For most people their mortgage is the biggest financial obligation that they have and relates to their most valiable asset - their house. It is therefore vitally important that you choose the right mortgage, which means finding the best mortgage rates & the most suitable mortgage deals.
Here are the key things that you need consider:
1.Interest only or repayment?
Choosing between an interest only and repayment mortgage is also a vital first step when finding the best mortgage deals.
Interest only mortgages are usually cheaper than a repayment mortgage. However, you obviously have to consider that with an interest only mortgage you are only paying the interest due on your mortgage and therefore not actually reducing the outstanding balance.
A repayment mortgage will gradually pay off the outstanding balance of your mortgage as well as the interest you owe from your monthly repayments, meaning at the end of your mortgage you own your property and have nothing left to pay.
2.Choose a type of mortgage
There are literally thousands of mortgages on the market and what's on offer changes daily. However, the majority of residential mortgages come under one of three categories, Fixed Rate Mortgages, Tracker Mortgages and Discount Mortgages.
Each type of mortgage works slightly differently, offering various reassurances regarding their interest rates, which determines how much your mortgage costs.
There are also some other forms of mortgage:
If you have a substantial amount in savings you may want to consider an offset mortgage which would link your savings to your mortgage and mean you're only charged interest on the difference between your savings and the outstanding balance.
Another option is a current account mortgage which combines your mortgage, current and savings account into one account so you have more flexibility managing your money.
If you have poor credit then you may want to consider applying for a mortgage specifically tailed for people with bad credit.

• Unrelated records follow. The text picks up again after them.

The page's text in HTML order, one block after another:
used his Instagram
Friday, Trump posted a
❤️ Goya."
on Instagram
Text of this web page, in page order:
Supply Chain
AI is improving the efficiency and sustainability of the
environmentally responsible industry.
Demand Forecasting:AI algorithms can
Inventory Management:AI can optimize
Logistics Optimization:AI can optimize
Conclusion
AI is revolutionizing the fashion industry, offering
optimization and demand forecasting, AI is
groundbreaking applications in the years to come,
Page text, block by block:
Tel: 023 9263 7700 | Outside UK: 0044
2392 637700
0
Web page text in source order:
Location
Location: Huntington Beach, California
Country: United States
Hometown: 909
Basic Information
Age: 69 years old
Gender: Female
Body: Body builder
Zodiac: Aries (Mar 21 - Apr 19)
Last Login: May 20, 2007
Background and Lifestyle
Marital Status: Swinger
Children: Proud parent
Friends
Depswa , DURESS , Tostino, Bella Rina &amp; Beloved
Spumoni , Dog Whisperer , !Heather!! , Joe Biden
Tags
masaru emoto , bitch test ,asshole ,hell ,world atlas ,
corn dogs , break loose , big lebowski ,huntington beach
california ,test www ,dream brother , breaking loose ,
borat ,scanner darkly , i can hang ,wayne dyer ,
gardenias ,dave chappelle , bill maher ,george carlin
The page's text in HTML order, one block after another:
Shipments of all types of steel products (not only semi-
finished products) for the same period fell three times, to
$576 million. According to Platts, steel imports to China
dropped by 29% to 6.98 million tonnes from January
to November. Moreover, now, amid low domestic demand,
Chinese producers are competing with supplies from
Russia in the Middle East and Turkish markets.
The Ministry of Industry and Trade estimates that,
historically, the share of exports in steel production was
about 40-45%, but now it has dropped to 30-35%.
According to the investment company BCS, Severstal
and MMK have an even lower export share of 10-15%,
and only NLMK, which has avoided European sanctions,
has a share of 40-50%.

Although theses mortgages may be a little more expensive you will have a greater chance of your application being successful.
3.Compare interest rates
Once you've established how much you need to borrow and the type of mortgage you want to apply for, the next step is to search for the cheapest mortgage interest rates on offer.
Finding cheap mortgages is intrinsically linked to finding a low interest rate - as you will be repaying your mortgage back for several years it is the interest rate which will largely determine how costly each mortgage is.
There are lots of mortgage comparison sites that will assist you with this exercise.
4.Check the fees
You next need to check the fees associated with each mortgage that you are considering.
Although the interest rate applied to the mortgage is likely to represent the bulk of the cost, mortgage fees have started to climb in recent years.